To investigate the prevalence of PGDICD−11, we first evaluated the diagnostic statuses among all interviewed patients according to the I-PGD-11 and the IPGDS using strict and moderate criteria for PGD. For a diagnosis of PGDDSM−5−TR, one of the items 3 or 4 and at least three of the items 5–12 of the PG-13-R must be rated 4 or higher, while item 13 must be affirmed. We also calculated the agreement between the I-PGD-11, PG-13-R and IPGDS and diagnostic algorithms using Cohen’s kappa.

Missing values

We excluded one patient from the analyses of the psychometric properties of the I-PGD-11 and PG-13-R due to missing values on those measures. However, for the calculation of prevalence rates, their data were retained based on the existing answers. Five patients did not complete the IPGDS, they were excluded from the analyses concerning the IPGDS. Five other patients had one missing value on the IPGDS each. They were included in the calculation of prevalence rates based on the IPGDS, but we used pairwise exclusion in other analyses involving the IPGDS. Six patients did not fill out the BSI and were excluded from the respective analyses. Cases with single missing values on the BSI were handled as suggested in the instrument’s manual.

Results

Sample characteristics

Sociodemographic and loss-related characteristics of the sample are presented in Table 1. Participants were on average 45.27 years old (SD = 14.66, range: 18–86 years). Forty-six (n = 45.54%) participants identified as female, 54 as male (n = 53.47%) and one as non-binary (n = 0.99%). A migration background was reported by 46.53% of patients (Turkey: 10.89%, Poland: 6.93%, Croatia/ Philippines/ Russia: each 2.97%, other countries: 19.8%). Two patients reported grief as the reason for in-patient treatment; all other patients were admitted for other reasons. Drug or alcohol abuse or detox were stated most often as a reason for admission (28.48% of reasons), followed by depression (23.18% of reasons), suicidality (10.61%), anxiety (9.27%) and other reasons (28.48%). Patients met a mean of 2.53 comorbid diagnoses (range: 1–8), while most patients had one or three diagnoses (28.71%, respectively). Most participants had lost other family members (e.g., siblings, grandparents, etc.) or friends (48.51%). The mean time since loss was 11.06 years (SD = 11.19, range: 0.02–53.00 years). Most deaths were natural (79%), but unexpected (61.39%).
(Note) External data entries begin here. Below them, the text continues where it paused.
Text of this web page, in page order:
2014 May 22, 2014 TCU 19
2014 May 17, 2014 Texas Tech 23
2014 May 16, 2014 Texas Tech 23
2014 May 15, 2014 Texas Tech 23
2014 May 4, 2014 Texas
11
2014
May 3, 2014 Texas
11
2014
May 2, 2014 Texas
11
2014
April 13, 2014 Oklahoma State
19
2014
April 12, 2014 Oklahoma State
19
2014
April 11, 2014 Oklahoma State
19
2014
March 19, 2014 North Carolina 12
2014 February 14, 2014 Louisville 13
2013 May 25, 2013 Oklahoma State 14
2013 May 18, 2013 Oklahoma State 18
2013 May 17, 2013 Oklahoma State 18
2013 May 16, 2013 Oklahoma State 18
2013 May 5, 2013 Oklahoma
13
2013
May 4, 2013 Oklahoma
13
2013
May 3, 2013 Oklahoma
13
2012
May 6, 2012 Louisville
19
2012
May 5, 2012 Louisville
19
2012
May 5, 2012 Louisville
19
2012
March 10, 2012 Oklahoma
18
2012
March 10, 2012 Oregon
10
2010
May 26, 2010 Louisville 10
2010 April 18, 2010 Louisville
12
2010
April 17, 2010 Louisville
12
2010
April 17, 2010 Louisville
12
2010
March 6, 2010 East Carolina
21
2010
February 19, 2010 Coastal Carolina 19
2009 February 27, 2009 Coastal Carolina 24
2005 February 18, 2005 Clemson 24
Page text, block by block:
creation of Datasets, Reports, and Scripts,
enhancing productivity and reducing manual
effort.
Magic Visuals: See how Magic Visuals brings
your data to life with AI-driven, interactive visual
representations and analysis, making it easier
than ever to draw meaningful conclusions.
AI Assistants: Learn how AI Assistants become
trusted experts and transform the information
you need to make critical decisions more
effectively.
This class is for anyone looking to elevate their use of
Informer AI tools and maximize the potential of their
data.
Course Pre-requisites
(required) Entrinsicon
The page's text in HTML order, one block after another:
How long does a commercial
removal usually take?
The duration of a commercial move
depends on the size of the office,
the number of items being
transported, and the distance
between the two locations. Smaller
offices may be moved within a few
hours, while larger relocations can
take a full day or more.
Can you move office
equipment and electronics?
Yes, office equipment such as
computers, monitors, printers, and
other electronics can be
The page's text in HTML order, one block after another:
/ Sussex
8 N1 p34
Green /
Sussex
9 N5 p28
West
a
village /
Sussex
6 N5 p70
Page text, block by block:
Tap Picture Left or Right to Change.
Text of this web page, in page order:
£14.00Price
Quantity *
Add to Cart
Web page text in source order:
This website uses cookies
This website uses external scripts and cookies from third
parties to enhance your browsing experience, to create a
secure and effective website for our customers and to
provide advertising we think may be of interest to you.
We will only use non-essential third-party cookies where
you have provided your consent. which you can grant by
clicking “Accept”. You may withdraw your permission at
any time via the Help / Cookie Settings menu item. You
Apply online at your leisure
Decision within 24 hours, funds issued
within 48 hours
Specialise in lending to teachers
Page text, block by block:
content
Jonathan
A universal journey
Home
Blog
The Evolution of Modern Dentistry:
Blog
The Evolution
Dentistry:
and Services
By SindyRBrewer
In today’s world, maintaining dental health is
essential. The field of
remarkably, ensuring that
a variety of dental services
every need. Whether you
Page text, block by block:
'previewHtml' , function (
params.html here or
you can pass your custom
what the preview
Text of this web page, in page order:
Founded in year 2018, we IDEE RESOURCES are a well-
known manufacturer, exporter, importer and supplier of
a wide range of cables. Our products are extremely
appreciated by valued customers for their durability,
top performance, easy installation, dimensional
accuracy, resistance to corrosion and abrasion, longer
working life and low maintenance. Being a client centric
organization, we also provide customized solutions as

Table 1 Sociodemographic and loss-related characteristics

Psychometric properties of the I-PGD-11

Correlations among the 13 I-PGD-11 items with a Likert response format and the sum score are depicted in Fig. 2, and item mean values, standard deviations, skewness, difficulty, and discrimination are depicted in Table 2. The EFA yielded three factors with eigenvalues greater than 1.0 (i.e., 5.45, 1.40, 1.03; see Table 3). Figure 3 depicts the scree plot including the parallel analysis. In the parallel analysis two factors were above the simulated curve, which pointed towards a two-factor solution. However, the graph clearly depicts an “elbow” after the first factor. Therefore, a one-factor solution could also be plausible. Taken together, the three methods to determine the number of factors did not yield uniform results. We discarded the three-factor solution according to the Kaiser-Criterion since it seems to overestimate the number of factors [59]. When calculating the parallel analysis, we mostly received the result of a two-factor solution but depending on the seed, number of iterations and factor method, some results also pointed towards a one-factor solution. Given that the factors other than the first factor did only explain little variance and generally, more sparse factor solutions are recommended, we opted for a one-factor solution. The factor loadings are depicted in Table 2. Most items loaded above 0.5 on this one factor which can be seen as support for the decision for the one-factor-solution. Item 9 had a very low loading on the factor and a closer inspection revealed that its formulation was too narrow. The distribution of sum scores of the I-PGD-11 including all items with a Likert response format as compared to a normal distribution are depicted in Fig. 4. I-PGD-11 sum scores were not normally distributed in the current sample (Shapiro-Wilk normality test: W = 0.95, p < 0.01, and Fig. 4).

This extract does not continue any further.